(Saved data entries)
----------
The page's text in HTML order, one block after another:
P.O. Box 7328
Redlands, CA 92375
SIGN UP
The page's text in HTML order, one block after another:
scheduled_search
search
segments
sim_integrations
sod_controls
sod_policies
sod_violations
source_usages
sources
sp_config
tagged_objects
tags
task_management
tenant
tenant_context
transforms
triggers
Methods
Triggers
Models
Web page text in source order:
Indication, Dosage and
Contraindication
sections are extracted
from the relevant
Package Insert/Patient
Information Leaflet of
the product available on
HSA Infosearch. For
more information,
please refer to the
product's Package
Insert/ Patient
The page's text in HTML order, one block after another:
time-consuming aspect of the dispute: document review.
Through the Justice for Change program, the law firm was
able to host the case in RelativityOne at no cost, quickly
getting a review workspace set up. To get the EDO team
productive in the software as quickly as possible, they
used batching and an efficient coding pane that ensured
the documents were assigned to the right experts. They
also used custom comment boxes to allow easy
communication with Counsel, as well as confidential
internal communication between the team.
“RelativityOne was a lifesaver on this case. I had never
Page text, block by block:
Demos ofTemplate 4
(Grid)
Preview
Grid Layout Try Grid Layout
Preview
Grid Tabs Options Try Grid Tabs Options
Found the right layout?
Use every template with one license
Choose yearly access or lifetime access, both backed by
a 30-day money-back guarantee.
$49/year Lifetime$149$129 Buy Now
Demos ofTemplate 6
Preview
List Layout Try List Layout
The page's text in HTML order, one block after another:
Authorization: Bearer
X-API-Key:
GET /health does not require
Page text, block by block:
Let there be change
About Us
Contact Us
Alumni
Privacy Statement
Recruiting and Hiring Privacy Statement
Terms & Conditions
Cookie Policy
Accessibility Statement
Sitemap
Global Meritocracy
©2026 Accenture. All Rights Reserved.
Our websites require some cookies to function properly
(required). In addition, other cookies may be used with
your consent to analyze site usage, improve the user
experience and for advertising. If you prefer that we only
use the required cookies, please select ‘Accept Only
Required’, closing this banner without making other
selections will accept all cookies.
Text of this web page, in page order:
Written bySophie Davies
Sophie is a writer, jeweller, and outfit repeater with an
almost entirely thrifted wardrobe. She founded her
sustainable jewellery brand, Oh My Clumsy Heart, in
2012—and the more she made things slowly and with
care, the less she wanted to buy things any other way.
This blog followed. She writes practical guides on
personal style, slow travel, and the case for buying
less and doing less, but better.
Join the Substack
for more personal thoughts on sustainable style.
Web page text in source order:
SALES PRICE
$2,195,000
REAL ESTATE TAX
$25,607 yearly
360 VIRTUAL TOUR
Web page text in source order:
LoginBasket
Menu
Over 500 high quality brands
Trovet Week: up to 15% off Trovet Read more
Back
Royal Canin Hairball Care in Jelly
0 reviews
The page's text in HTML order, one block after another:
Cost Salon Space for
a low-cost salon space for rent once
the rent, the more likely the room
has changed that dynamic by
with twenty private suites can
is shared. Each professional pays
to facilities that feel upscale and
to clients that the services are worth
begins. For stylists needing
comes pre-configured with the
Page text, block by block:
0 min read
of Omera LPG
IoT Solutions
----------
**Task brief**: I would like the records restated exactly, with every line intact.

**Exercise response**:
The page's text in HTML order, one block after another:
P.O. Box 7328
Redlands, CA 92375
SIGN UP
The page's text in HTML order, one block after another:
scheduled_search
search
segments
sim_integrations
sod_controls
sod_policies
sod_violations
source_usages
sources
sp_config
tagged_objects
tags
task_management
tenant
tenant_context
transforms
triggers
Methods
Triggers
Models
Web page text in source order:
Indication, Dosage and
Contraindication
sections are extracted
from the relevant
Package Insert/Patient
Information Leaflet of
the product available on
HSA Infosearch. For
more information,
please refer to the
product's Package
Insert/ Patient
The page's text in HTML order, one block after another:
time-consuming aspect of the dispute: document review.
Through the Justice for Change program, the law firm was
able to host the case in RelativityOne at no cost, quickly
getting a review workspace set up. To get the EDO team
productive in the software as quickly as possible, they
used batching and an efficient coding pane that ensured
the documents were assigned to the right experts. They
also used custom comment boxes to allow easy
communication with Counsel, as well as confidential
internal communication between the team.
“RelativityOne was a lifesaver on this case. I had never
Page text, block by block:
Demos ofTemplate 4
(Grid)
Preview
Grid Layout Try Grid Layout
Preview
Grid Tabs Options Try Grid Tabs Options
Found the right layout?
Use every template with one license
Choose yearly access or lifetime access, both backed by
a 30-day money-back guarantee.
$49/year Lifetime$149$129 Buy Now
Demos ofTemplate 6
Preview
List Layout Try List Layout
The page's text in HTML order, one block after another:
Authorization: Bearer
X-API-Key:
GET /health does not require
Page text, block by block:
Let there be change
About Us
Contact Us
Alumni
Privacy Statement
Recruiting and Hiring Privacy Statement
Terms & Conditions
Cookie Policy
Accessibility Statement
Sitemap
Global Meritocracy
©2026 Accenture. All Rights Reserved.
Our websites require some cookies to function properly
(required). In addition, other cookies may be used with
your consent to analyze site usage, improve the user
experience and for advertising. If you prefer that we only
use the required cookies, please select ‘Accept Only
Required’, closing this banner without making other
selections will accept all cookies.
Text of this web page, in page order:
Written bySophie Davies
Sophie is a writer, jeweller, and outfit repeater with an
almost entirely thrifted wardrobe. She founded her
sustainable jewellery brand, Oh My Clumsy Heart, in
2012—and the more she made things slowly and with
care, the less she wanted to buy things any other way.
This blog followed. She writes practical guides on
personal style, slow travel, and the case for buying
less and doing less, but better.
Join the Substack
for more personal thoughts on sustainable style.
Web page text in source order:
SALES PRICE
$2,195,000
REAL ESTATE TAX
$25,607 yearly
360 VIRTUAL TOUR
Web page text in source order:
LoginBasket
Menu
Over 500 high quality brands
Trovet Week: up to 15% off Trovet Read more
Back
Royal Canin Hairball Care in Jelly
0 reviews
The page's text in HTML order, one block after another:
Cost Salon Space for
a low-cost salon space for rent once
the rent, the more likely the room
has changed that dynamic by
with twenty private suites can
is shared. Each professional pays
to facilities that feel upscale and
to clients that the services are worth
begins. For stylists needing
comes pre-configured with the
Page text, block by block:
0 min read
of Omera LPG
IoT Solutions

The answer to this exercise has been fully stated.